A number of people have asked me what it takes to make it in data analytics. This is a tough question because often the answer is more a function of where you’re going to be working and what will be expected of you in your role. Some companies believe that a Data Analyst should be wholly responsible for an analytics project from soup to nuts (or in this case, from need identification to detailed strategy). Others have some resources doing the requirements gathering, others pulling queries, others using the results of those queries for analysis, and still other people reviewing the analysis to arrive at a strategy.
Regardless of where in the expectation spectrum your situation falls, here are some rules that I’ve mapped out along with my team to lay the groundworks for a good analyst.
Rule #0: Know Thy Data
I mean intimately know your data. This is the foundation for any good analyst. If you don’t know what you’re looking at, you’ll never be able to find what you’re looking for. Maybe more importantly, you have to know the data so you know where to avoid the pitfalls that you might otherwise stumble into.
Rule #1: No Dying
This applies to you, your queries, your servers, your computer, your pet… take your pick. Dying is unhelpful when you’re trying to do analysis and tends to distract others. It is therefore forbidden.
Rule #2: In Case Rule #1 is Violated, Double Tap
Straight out of Zombieland, ensure that anyone who has violated Rule #1 is no longer a danger. They deserve it anyway.
Rule #3: Know Thy Code
Hand-in-hand with Rule #0, this is absolutely crucial to being a good analyst. You have to know what your code is doing to the data in order to appropriately identify any possible SNAFUs along the way. This includes:
- Knowing at least a good chunk of the code that got the data into your hands
- Knowing the code you’re using to query the data
- Knowing the code used for any data transformations
- Knowing the code and algorithms behind any analysis you intend to perform
Violations of this rule are pretty egregious and very difficult to recover from.
Rule #4: We Do Not Talk about Rule #4
While this is indeed a reference to Fight Club, it is also used in place of whatever project it is that will haunt you to the end of your days. This is the project that you thought you’d finished… except the fix didn’t work… and the system blew up (violating Rule #1)… and the data had to be adjusted manually… and… and… and…

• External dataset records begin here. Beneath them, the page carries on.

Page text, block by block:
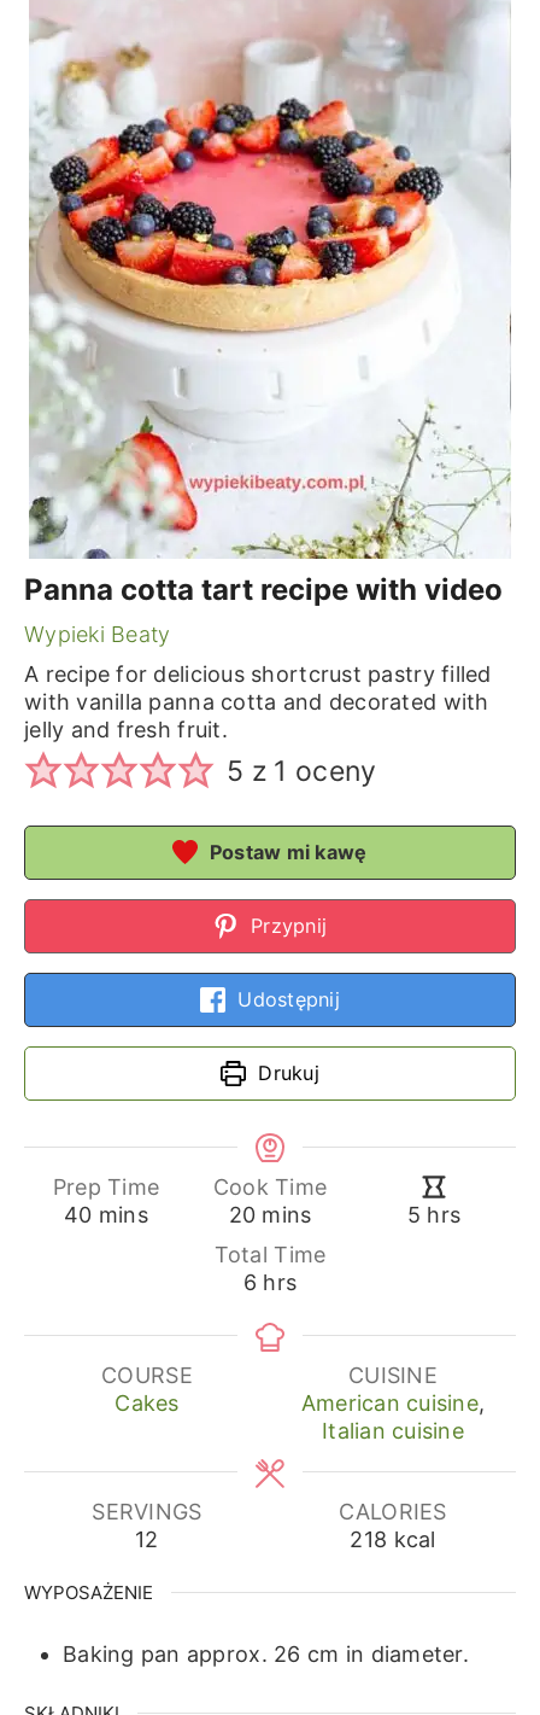
Panna cotta tart recipe with video
Wypieki Beaty
A recipe for delicious shortcrust pastry filled
with vanilla panna cotta and decorated with
jelly and fresh fruit.
5 z 1 oceny
Postaw mi kawę
Przypnij
Udostępnij
Drukuj
Prep Time
40minutes
mins
Cook Time
20minutes
mins 5 hours
hrs
Total Time
6 hours
hrs
COURSE
Cakes
CUISINE
American cuisine,
Italian cuisine
SERVINGS
12
CALORIES
218 kcal
WYPOSAŻENIE
Baking pan approx. 26 cm in diameter.

Rule #5: Know Thy Data Types
Technically, this one came about as an evolution of a reduced statement: Timestamp != Date. More than any other data type, temporal data types seem to be the most troublesome. I once did an enormous amount of work on a statistical analysis with a date field improperly cast as text. Hundreds of hours of work down the drain because I wasn’t aware that the data was stored in an incorrect data type. The same holds true of trying to aggregate numbers stored as text, or casting integers as dates… the list goes on. Knowing what data type you have and what it should be (and, ideally, how to cast it appropriately from one to the other as needed) is an invaluable skill.

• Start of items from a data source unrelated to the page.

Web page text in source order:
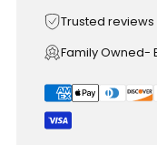
Trusted reviews
Family Owned-
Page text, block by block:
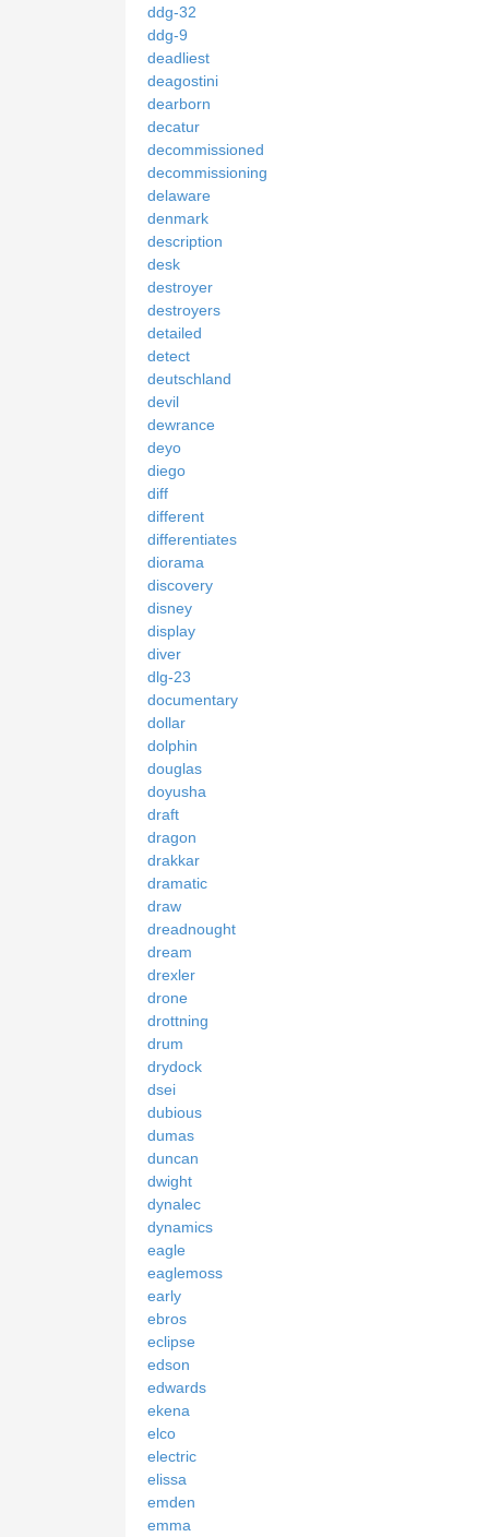
ddg-32
ddg-9
deadliest
deagostini
dearborn
decatur
decommissioned
decommissioning
delaware
denmark
description
desk
destroyer
destroyers
detailed
detect
deutschland
devil
dewrance
deyo
diego
diff
different
differentiates
diorama
discovery
disney
display
diver
dlg-23
documentary
dollar
dolphin
douglas
doyusha
draft
dragon
drakkar
dramatic
draw
dreadnought
dream
drexler
drone
drottning
drum
drydock
dsei
dubious
dumas
duncan
dwight
dynalec
dynamics
eagle
eaglemoss
early
ebros
eclipse
edson
edwards
ekena
elco
electric
elissa
emden
emma
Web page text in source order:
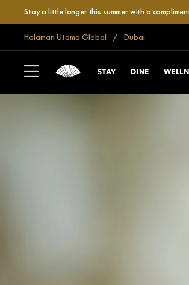
Stay a little longer this summer with a
Halaman Utama Global Dubai
STAY DINE
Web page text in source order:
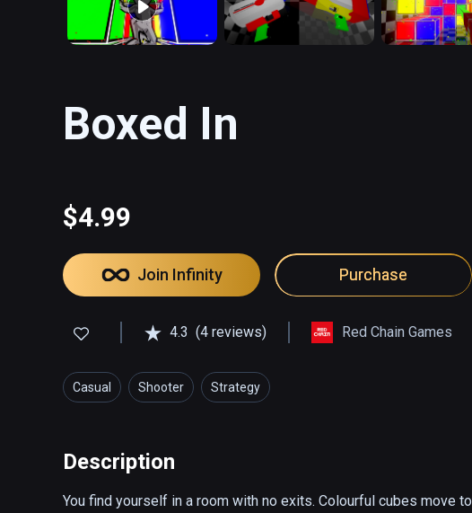
Boxed In
$4.99
Join Infinity Purchase
4.3 (4 reviews) Red Chain Games
Casual Shooter Strategy
Description
You find yourself in a room with no exits. Colourful cubes move

Rule #6: Apples + Oranges = Pear-Shaped
The dangers of comparing apples to oranges are numerous (obviously, since this rule comes with its own saying). Mixing data types, time periods, member groups, or many other types of data or summaries can create results that *should* make no sense… except that people will assume you’ve followed this rule and try to read into these results. This tends to lead to erroneous conclusions and faulty strategies that can cost quite a bit to the client/company.
Rule #7: Tables are Fragile. Do Not Drop!

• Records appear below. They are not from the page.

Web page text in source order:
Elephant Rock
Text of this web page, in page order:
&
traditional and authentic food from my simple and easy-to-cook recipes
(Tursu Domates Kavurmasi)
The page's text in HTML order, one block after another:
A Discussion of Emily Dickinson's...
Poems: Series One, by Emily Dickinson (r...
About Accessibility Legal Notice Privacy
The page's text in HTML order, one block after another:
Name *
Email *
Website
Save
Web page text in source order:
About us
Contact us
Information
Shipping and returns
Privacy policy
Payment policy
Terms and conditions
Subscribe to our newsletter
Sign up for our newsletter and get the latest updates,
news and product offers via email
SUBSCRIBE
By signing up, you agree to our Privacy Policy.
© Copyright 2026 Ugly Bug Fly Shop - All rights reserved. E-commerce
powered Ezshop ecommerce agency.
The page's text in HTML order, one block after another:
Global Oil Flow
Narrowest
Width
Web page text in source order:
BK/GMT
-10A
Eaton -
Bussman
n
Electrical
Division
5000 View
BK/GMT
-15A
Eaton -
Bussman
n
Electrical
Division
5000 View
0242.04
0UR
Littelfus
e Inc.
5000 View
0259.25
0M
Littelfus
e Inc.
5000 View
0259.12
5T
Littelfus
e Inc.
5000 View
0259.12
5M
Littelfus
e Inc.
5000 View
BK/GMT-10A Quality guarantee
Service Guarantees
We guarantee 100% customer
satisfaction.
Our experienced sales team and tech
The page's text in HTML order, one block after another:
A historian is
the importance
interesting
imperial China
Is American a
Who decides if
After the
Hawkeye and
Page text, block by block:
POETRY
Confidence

OK, this isn’t really a hard and fast rule. There are many times when you want to drop a table (or, more precisely, when you should be dealing with temporary tables and not cluttering up the storage drives with tables that then need to be dropped). Most of the time, it is imprudent to drop a table, especially if you are in violation of Rule #0. There have been plenty of times when I’ve seen tables dropped that then required hours or even days worth of rework to recover. If you’re smart about it, you ought to have backups of tables this important (and difficult to re-create) so that you can avoid the additional work to get back, but I’ve seen backups fail as well. Best to follow the rules.